** Directions for this task **
Please transcribe the entries that follow exactly as they stand, skipping each picture.

*** Records for this exercise Section Begins ***

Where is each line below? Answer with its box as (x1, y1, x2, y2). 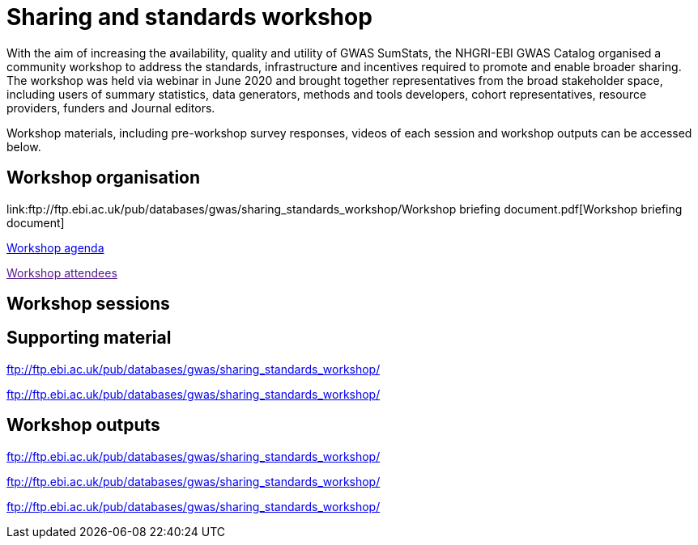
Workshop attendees (6, 265, 117, 280)
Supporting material (6, 327, 172, 349)
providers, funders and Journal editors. (6, 100, 215, 115)
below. (6, 139, 41, 154)
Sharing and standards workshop (6, 3, 372, 31)
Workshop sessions (6, 294, 170, 315)
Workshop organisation (6, 167, 201, 188)
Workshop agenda (6, 240, 104, 255)
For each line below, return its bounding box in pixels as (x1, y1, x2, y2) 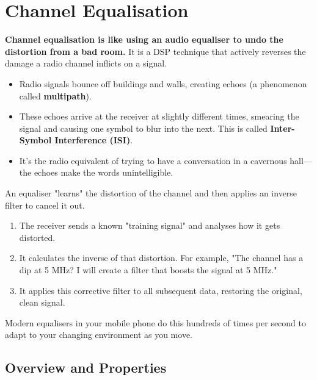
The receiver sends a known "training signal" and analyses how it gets (19, 219, 280, 232)
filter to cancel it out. (5, 198, 85, 211)
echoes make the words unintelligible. (34, 166, 173, 179)
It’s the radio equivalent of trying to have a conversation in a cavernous (19, 154, 287, 167)
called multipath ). (19, 89, 92, 102)
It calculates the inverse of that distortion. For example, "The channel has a (19, 251, 304, 264)
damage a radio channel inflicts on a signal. (5, 57, 167, 70)
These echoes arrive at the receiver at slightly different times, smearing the (19, 110, 299, 123)
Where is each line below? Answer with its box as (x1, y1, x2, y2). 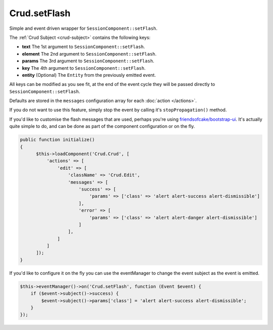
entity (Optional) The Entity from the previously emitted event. (22, 72, 156, 78)
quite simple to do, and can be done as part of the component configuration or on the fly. (9, 123, 195, 129)
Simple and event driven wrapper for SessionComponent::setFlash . (9, 25, 158, 31)
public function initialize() (20, 137, 95, 143)
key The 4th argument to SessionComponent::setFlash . (22, 65, 146, 71)
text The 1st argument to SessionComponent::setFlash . (22, 43, 145, 50)
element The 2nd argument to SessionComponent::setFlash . (22, 51, 157, 57)
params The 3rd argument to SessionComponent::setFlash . (22, 58, 154, 64)
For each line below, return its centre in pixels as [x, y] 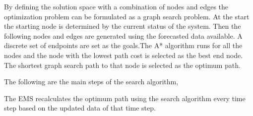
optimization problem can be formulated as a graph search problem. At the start [127, 16]
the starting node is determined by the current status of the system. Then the [123, 26]
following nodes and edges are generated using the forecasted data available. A [123, 35]
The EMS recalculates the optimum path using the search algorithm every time [125, 98]
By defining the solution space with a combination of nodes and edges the [116, 6]
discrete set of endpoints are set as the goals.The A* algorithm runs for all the [123, 45]
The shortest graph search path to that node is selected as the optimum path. [122, 65]
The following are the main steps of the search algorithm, [91, 82]
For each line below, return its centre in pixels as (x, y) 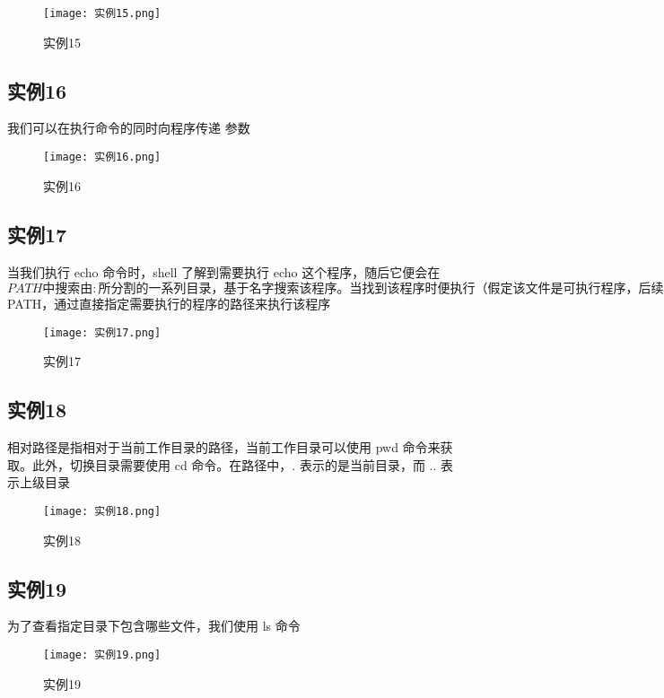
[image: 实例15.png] (102, 13)
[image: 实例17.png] (102, 332)
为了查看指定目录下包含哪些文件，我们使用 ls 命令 (154, 626)
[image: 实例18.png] (102, 511)
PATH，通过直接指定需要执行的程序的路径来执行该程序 (169, 304)
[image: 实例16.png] (102, 157)
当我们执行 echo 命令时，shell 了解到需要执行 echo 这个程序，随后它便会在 (224, 271)
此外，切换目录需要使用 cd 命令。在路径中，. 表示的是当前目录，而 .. (234, 464)
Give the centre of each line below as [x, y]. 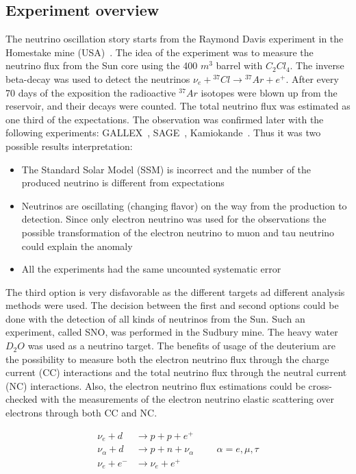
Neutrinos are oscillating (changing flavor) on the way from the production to [184, 205]
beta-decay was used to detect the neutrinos [98, 78]
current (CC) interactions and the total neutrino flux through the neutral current [176, 372]
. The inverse [317, 65]
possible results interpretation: [69, 146]
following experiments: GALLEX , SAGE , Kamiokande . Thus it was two [163, 133]
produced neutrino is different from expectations [123, 183]
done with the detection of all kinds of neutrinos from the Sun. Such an [155, 318]
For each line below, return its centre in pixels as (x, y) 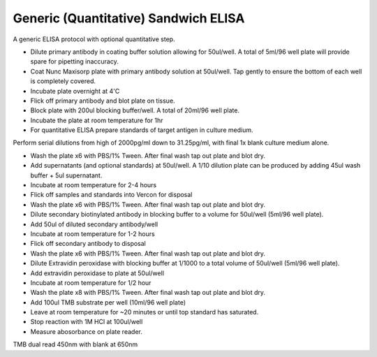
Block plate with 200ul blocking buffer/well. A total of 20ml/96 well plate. (135, 110)
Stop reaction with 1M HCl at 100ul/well (87, 322)
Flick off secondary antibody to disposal (88, 244)
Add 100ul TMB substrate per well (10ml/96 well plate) (108, 302)
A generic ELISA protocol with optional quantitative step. (94, 39)
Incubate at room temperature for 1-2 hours (93, 233)
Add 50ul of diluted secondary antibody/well (94, 224)
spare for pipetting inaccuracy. (74, 61)
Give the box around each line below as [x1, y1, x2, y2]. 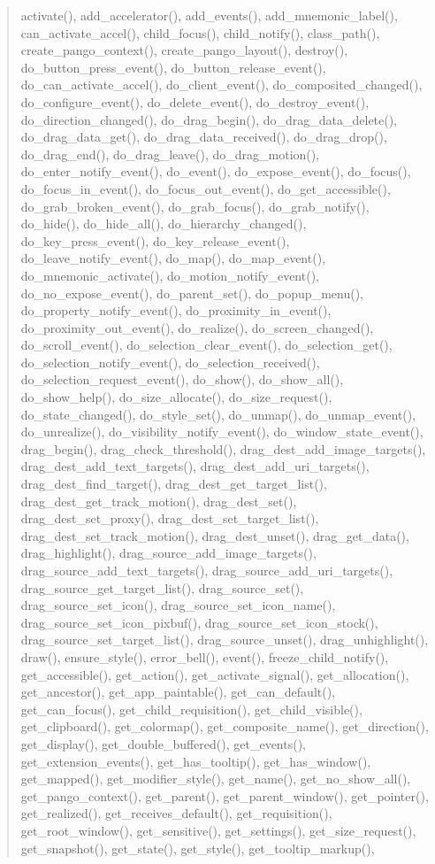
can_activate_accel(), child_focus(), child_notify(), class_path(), [20, 23, 380, 42]
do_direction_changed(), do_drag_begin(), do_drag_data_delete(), [20, 110, 398, 128]
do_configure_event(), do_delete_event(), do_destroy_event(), [20, 92, 370, 111]
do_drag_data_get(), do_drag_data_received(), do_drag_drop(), [20, 127, 387, 146]
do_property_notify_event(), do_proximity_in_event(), [20, 301, 332, 320]
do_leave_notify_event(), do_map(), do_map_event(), [20, 249, 325, 267]
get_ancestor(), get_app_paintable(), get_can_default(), [20, 683, 336, 701]
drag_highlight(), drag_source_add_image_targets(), [20, 544, 317, 562]
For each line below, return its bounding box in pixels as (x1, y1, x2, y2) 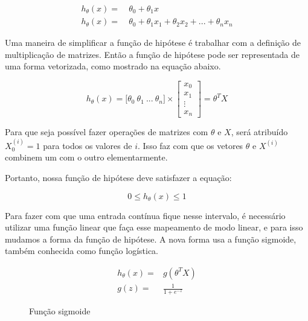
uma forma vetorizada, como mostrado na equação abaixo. (5, 60, 221, 72)
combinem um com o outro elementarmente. (5, 151, 168, 164)
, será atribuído (231, 126, 288, 138)
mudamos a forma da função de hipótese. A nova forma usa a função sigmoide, (5, 232, 297, 245)
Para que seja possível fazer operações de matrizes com (5, 126, 208, 138)
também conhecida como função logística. (5, 244, 159, 257)
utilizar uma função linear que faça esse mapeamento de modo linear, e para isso (5, 221, 303, 234)
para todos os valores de (43, 139, 132, 151)
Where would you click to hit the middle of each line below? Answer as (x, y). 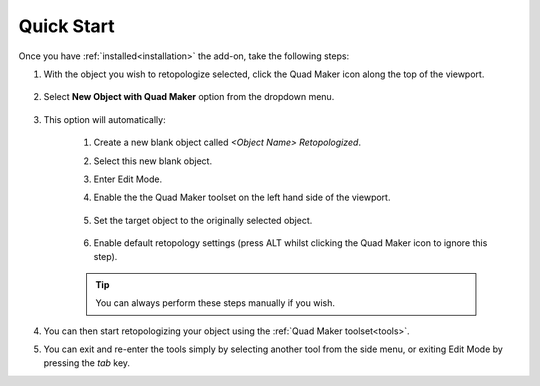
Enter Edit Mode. (128, 179)
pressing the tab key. (86, 363)
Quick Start (66, 26)
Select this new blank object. (153, 161)
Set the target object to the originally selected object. (203, 220)
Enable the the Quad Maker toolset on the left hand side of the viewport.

*** Records for this exercise Section Ends ***

** Written answer **
Where is each line below? Answer with its box as (x1, y1, x2, y2). 
Workshop attendees (6, 265, 117, 280)
Supporting material (6, 327, 172, 349)
providers, funders and Journal editors. (6, 100, 215, 115)
below. (6, 139, 41, 154)
Sharing and standards workshop (6, 3, 372, 31)
Workshop sessions (6, 294, 170, 315)
Workshop organisation (6, 167, 201, 188)
Workshop agenda (6, 240, 104, 255)
For each line below, return its bounding box in pixels as (x1, y1, x2, y2) 
The receiver sends a known "training signal" and analyses how it gets (19, 219, 280, 232)
filter to cancel it out. (5, 198, 85, 211)
echoes make the words unintelligible. (34, 166, 173, 179)
It’s the radio equivalent of trying to have a conversation in a cavernous (19, 154, 287, 167)
called multipath ). (19, 89, 92, 102)
It calculates the inverse of that distortion. For example, "The channel has a (19, 251, 304, 264)
damage a radio channel inflicts on a signal. (5, 57, 167, 70)
These echoes arrive at the receiver at slightly different times, smearing the (19, 110, 299, 123)
Where is each line below? Answer with its box as (x1, y1, x2, y2). 
entity (Optional) The Entity from the previously emitted event. (22, 72, 156, 78)
quite simple to do, and can be done as part of the component configuration or on the fly. (9, 123, 195, 129)
Simple and event driven wrapper for SessionComponent::setFlash . (9, 25, 158, 31)
public function initialize() (20, 137, 95, 143)
key The 4th argument to SessionComponent::setFlash . (22, 65, 146, 71)
text The 1st argument to SessionComponent::setFlash . (22, 43, 145, 50)
element The 2nd argument to SessionComponent::setFlash . (22, 51, 157, 57)
params The 3rd argument to SessionComponent::setFlash . (22, 58, 154, 64)
For each line below, return its centre in pixels as [x, y] 
optimization problem can be formulated as a graph search problem. At the start [127, 16]
the starting node is determined by the current status of the system. Then the [123, 26]
following nodes and edges are generated using the forecasted data available. A [123, 35]
The EMS recalculates the optimum path using the search algorithm every time [125, 98]
By defining the solution space with a combination of nodes and edges the [116, 6]
discrete set of endpoints are set as the goals.The A* algorithm runs for all the [123, 45]
The shortest graph search path to that node is selected as the optimum path. [122, 65]
The following are the main steps of the search algorithm, [91, 82]
For each line below, return its centre in pixels as (x, y) 
[image: 实例15.png] (102, 13)
[image: 实例17.png] (102, 332)
为了查看指定目录下包含哪些文件，我们使用 ls 命令 (154, 626)
[image: 实例18.png] (102, 511)
PATH，通过直接指定需要执行的程序的路径来执行该程序 (169, 304)
[image: 实例16.png] (102, 157)
当我们执行 echo 命令时，shell 了解到需要执行 echo 这个程序，随后它便会在 (224, 271)
此外，切换目录需要使用 cd 命令。在路径中，. 表示的是当前目录，而 .. (234, 464)
Give the centre of each line below as [x, y]. 
Neutrinos are oscillating (changing flavor) on the way from the production to [184, 205]
beta-decay was used to detect the neutrinos [98, 78]
current (CC) interactions and the total neutrino flux through the neutral current [176, 372]
. The inverse [317, 65]
possible results interpretation: [69, 146]
following experiments: GALLEX , SAGE , Kamiokande . Thus it was two [163, 133]
produced neutrino is different from expectations [123, 183]
done with the detection of all kinds of neutrinos from the Sun. Such an [155, 318]
For each line below, return its centre in pixels as (x, y) 
Block plate with 200ul blocking buffer/well. A total of 20ml/96 well plate. (135, 110)
Stop reaction with 1M HCl at 100ul/well (87, 322)
Flick off secondary antibody to disposal (88, 244)
Add 100ul TMB substrate per well (10ml/96 well plate) (108, 302)
A generic ELISA protocol with optional quantitative step. (94, 39)
Incubate at room temperature for 1-2 hours (93, 233)
Add 50ul of diluted secondary antibody/well (94, 224)
spare for pipetting inaccuracy. (74, 61)
Give the box around each line below as [x1, y1, x2, y2]. 
can_activate_accel(), child_focus(), child_notify(), class_path(), [20, 23, 380, 42]
do_direction_changed(), do_drag_begin(), do_drag_data_delete(), [20, 110, 398, 128]
do_configure_event(), do_delete_event(), do_destroy_event(), [20, 92, 370, 111]
do_drag_data_get(), do_drag_data_received(), do_drag_drop(), [20, 127, 387, 146]
do_property_notify_event(), do_proximity_in_event(), [20, 301, 332, 320]
do_leave_notify_event(), do_map(), do_map_event(), [20, 249, 325, 267]
get_ancestor(), get_app_paintable(), get_can_default(), [20, 683, 336, 701]
drag_highlight(), drag_source_add_image_targets(), [20, 544, 317, 562]
For each line below, return its bounding box in pixels as (x1, y1, x2, y2) 
uma forma vetorizada, como mostrado na equação abaixo. (5, 60, 221, 72)
combinem um com o outro elementarmente. (5, 151, 168, 164)
, será atribuído (231, 126, 288, 138)
mudamos a forma da função de hipótese. A nova forma usa a função sigmoide, (5, 232, 297, 245)
Para que seja possível fazer operações de matrizes com (5, 126, 208, 138)
também conhecida como função logística. (5, 244, 159, 257)
utilizar uma função linear que faça esse mapeamento de modo linear, e para isso (5, 221, 303, 234)
para todos os valores de (43, 139, 132, 151)
Where would you click to hit the middle of each line below? Answer as (x, y). 
Enter Edit Mode. (128, 179)
pressing the tab key. (86, 363)
Quick Start (66, 26)
Select this new blank object. (153, 161)
Set the target object to the originally selected object. (203, 220)
Enable the the Quad Maker toolset on the left hand side of the viewport.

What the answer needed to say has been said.